[Dataset extract — start]

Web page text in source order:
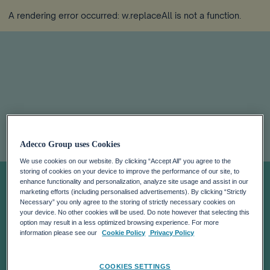
A rendering error occurred: w.replaceAll is not a function
Adecco Group
releases 2023
Tax Transparency
Report,
Adecco Group uses Cookies
We use cookies on our website. By clicking “Accept All” you agree to the
storing of cookies on your device to improve the performance of our site, to
enhance functionality and personalization, analyze site usage and assist in our
marketing efforts (including personalised advertisements). By clicking “Strictly
Necessary” you only agree to the storing of strictly necessary cookies on
your device. No other cookies will be used. Do note however that selecting this
option may result in a less optimized browsing experience. For more
information please see our
Cookie Policy Privacy Policy
COOKIES SETTINGS
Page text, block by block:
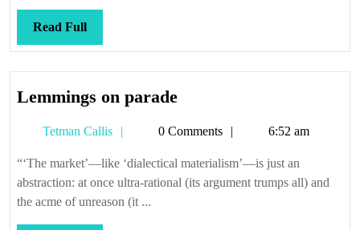
Read FullRead
Full
Lemmings on paradeLemmings
parade
Tetman Callis
Tetman0 Comments 6:52 am
“‘The market’—like ‘dialectical materialism’—is just an
abstraction: at once ultra-rational (its argument trumps all) and
the acme of unreason (it ...
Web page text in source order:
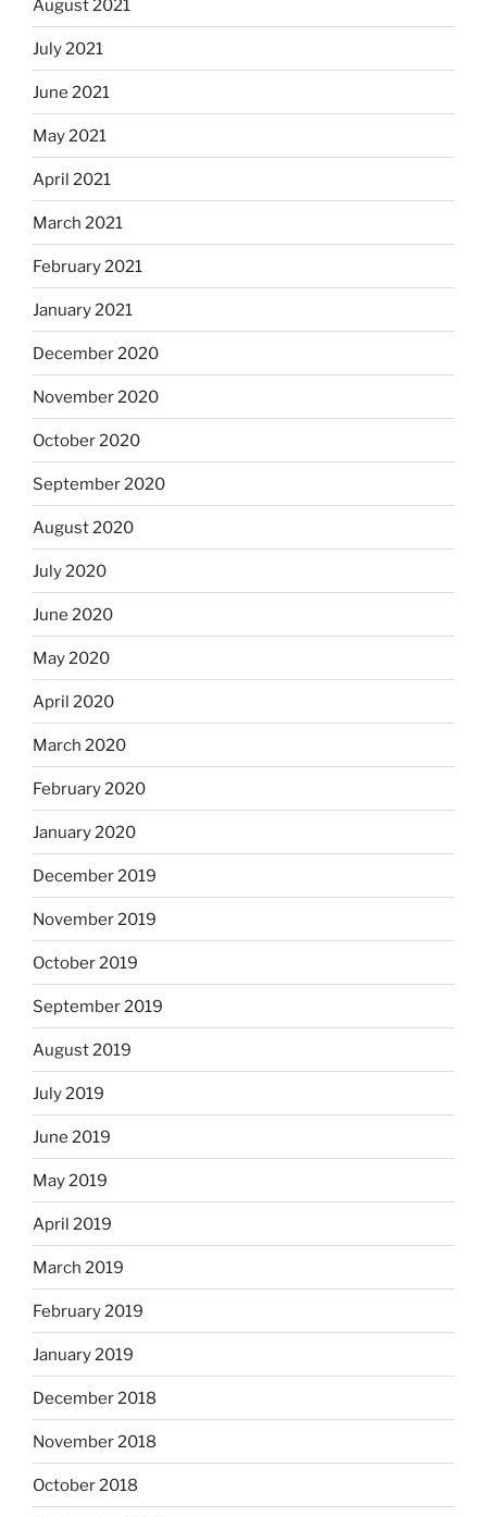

[Dataset extract — finish]

Work required.
The output must start at the line holding "Lemmings on paradeLemmings", end at the last line of the listing above, and show each line exactly; please omit all pictures.

Solution for this problem.
Lemmings on paradeLemmings
parade
Tetman Callis
Tetman0 Comments 6:52 am
“‘The market’—like ‘dialectical materialism’—is just an
abstraction: at once ultra-rational (its argument trumps all) and
the acme of unreason (it ...
Web page text in source order:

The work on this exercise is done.